Radius of convergence of complex series around 0+i

Question

Let $f(z):=\frac{\sin z}{z(z-\pi)(z+\pi)}$. What is the radius of convergence of the series $$ \sum_{n=0}^{\infty} \frac{f^{(n)}(i)}{n!}(z-i)^n\quad\text{?} $$Explain.

My Attempt :

Note that the series in question is just the Taylor series of the function $f(z)$ about the point $i$. So the solution reduces to determining the distance between the closest non-removable isolated singularity and the point $0+i$. All of the isolated singularities are removable and we must conclude that the radius of convergence is $\infty$. I verify that the singularities are all removable below.

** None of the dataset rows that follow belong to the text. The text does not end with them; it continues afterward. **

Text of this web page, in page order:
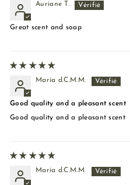
Auriane T.
Great scent and soap
María d.C.M.M.
Good quality and a pleasant scent
Good quality and a pleasant scent
María d.C.M.M.
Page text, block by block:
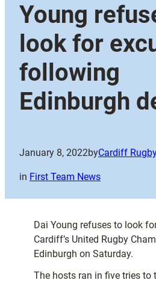
Young
look for
following
Edinburgh
January 8, 2022byCardiff
in First Team News
Dai Young refuses to look
Cardiff’s United Rugby
Edinburgh on Saturday.
The hosts ran in five tries to
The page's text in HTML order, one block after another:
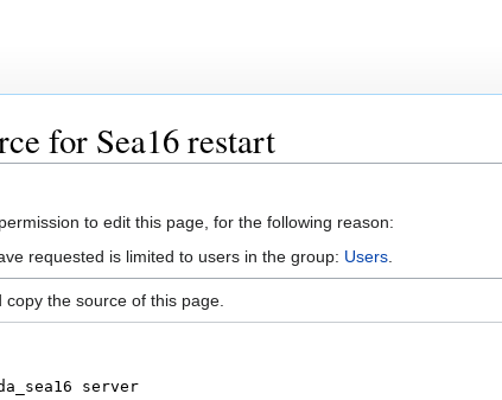
for Sea16 restart
to edit this page, for the following reason:
requested is limited to users in the group: Users
copy the source of this page.
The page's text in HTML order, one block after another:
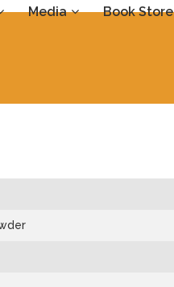
Media Book Store

$$ \lim_{z\to 0} \frac{\sin z}{z(z-\pi)(z+\pi)} =-1/\pi^2 $$ $$ \lim_{z\to \pi} \frac{\sin z}{z(z-\pi)(z+\pi)} =-1/2\pi^2 $$ $$ \lim_{z\to -\pi} \frac{\sin z}{z(z-\pi)(z+\pi)} =-1/2\pi^2 $$

Answer 1

Note that

The radius of convergence is the distance to the nearest singularity for the function $f(z)$.

Answer 2

$f(z)=\frac{\sin z}{z(z-\pi)(z+\pi)}=\sum_{n=0}^{\infty}a_n (z-i)^n$ ,where $a_n=\frac{f^n(i)}{n!}$ , provided $f(z)$ is analytic in the region containing $i\in \mathbb C$.

Now singularities of $f(z)$ are $0$ , $\pi$ , $-\pi$.

Now $f(z)$ is analytic in $C:|z-i|=R$ where $R>0$ such that $0,\pi,-\pi\not \in C$.

So, $R<1$. Because if $R\ge 1$ then the circle $C$ contains at least the point $0$.

i.e. , the radius of convergence is $1$.

Answer 3

After editing my attempt to change the RoC to $\infty$ from $\mathbb{C}$ I believe my attempt is correct.